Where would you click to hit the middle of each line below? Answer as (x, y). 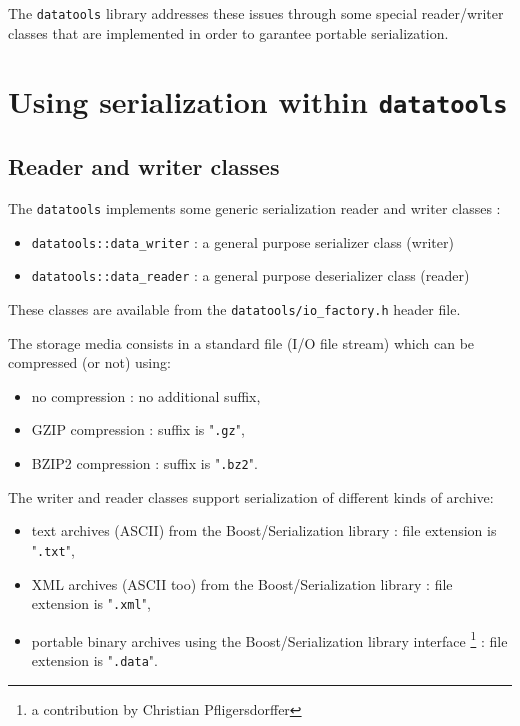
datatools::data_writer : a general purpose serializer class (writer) (242, 241)
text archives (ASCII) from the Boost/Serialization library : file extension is (264, 530)
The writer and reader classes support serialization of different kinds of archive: (251, 496)
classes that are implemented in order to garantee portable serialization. (228, 32)
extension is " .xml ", (91, 603)
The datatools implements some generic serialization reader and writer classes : (254, 207)
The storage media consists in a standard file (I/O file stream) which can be (241, 342)
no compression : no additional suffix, (146, 395)
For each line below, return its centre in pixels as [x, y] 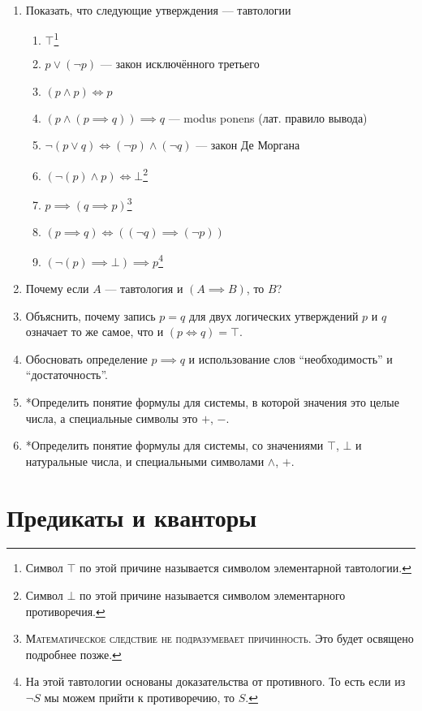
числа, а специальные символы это [112, 418]
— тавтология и [144, 288]
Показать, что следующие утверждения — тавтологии [158, 10]
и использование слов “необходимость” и [291, 358]
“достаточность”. [67, 375]
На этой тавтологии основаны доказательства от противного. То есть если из [215, 681]
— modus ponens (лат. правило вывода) [268, 117]
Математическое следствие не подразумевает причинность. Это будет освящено [220, 638]
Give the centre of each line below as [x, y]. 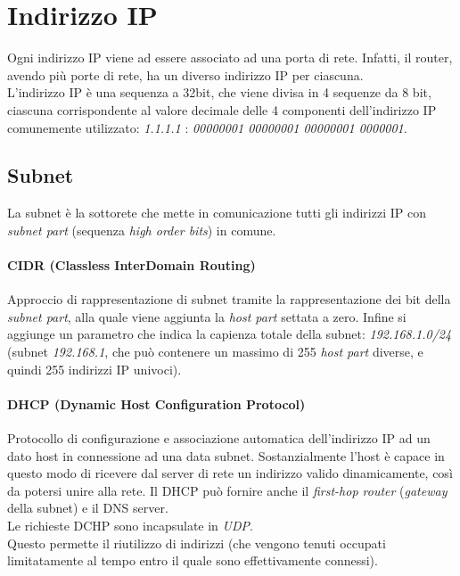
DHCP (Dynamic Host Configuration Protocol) [156, 403]
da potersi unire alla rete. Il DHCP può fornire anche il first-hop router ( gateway [227, 490]
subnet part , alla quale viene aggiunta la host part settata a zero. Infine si [207, 316]
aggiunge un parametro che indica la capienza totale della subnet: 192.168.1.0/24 [230, 334]
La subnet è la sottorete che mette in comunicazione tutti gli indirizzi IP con [217, 213]
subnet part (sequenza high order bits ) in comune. [142, 230]
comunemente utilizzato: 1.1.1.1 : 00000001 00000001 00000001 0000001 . [207, 127]
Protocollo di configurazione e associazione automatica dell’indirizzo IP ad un [219, 438]
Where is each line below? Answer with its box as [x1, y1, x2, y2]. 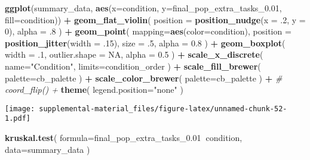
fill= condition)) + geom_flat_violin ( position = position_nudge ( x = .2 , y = [5, 13, 306, 26]
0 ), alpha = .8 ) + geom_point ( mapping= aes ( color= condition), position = [5, 25, 291, 37]
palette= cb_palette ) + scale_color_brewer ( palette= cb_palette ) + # [5, 71, 283, 84]
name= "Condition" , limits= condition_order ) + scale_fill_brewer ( [5, 59, 261, 72]
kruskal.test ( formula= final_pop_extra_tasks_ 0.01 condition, [5, 131, 243, 144]
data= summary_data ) [5, 143, 90, 155]
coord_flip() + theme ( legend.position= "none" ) [5, 83, 183, 96]
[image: [5, 104, 35, 113]

────────────────────

_Exercise goal_: In the listing above, find the line containing "Protocollo di configurazione" and the line containing "kruskal.test ( formula= final_pop_extra_tasks_"; print those lines and every line between them exactly, leaving out pictures.

_Expected output_:
Protocollo di configurazione e associazione automatica dell’indirizzo IP ad un [219, 438]
Where is each line below? Answer with its box as [x1, y1, x2, y2]. 
fill= condition)) + geom_flat_violin ( position = position_nudge ( x = .2 , y = [5, 13, 306, 26]
0 ), alpha = .8 ) + geom_point ( mapping= aes ( color= condition), position = [5, 25, 291, 37]
palette= cb_palette ) + scale_color_brewer ( palette= cb_palette ) + # [5, 71, 283, 84]
name= "Condition" , limits= condition_order ) + scale_fill_brewer ( [5, 59, 261, 72]
kruskal.test ( formula= final_pop_extra_tasks_ 0.01 condition, [5, 131, 243, 144]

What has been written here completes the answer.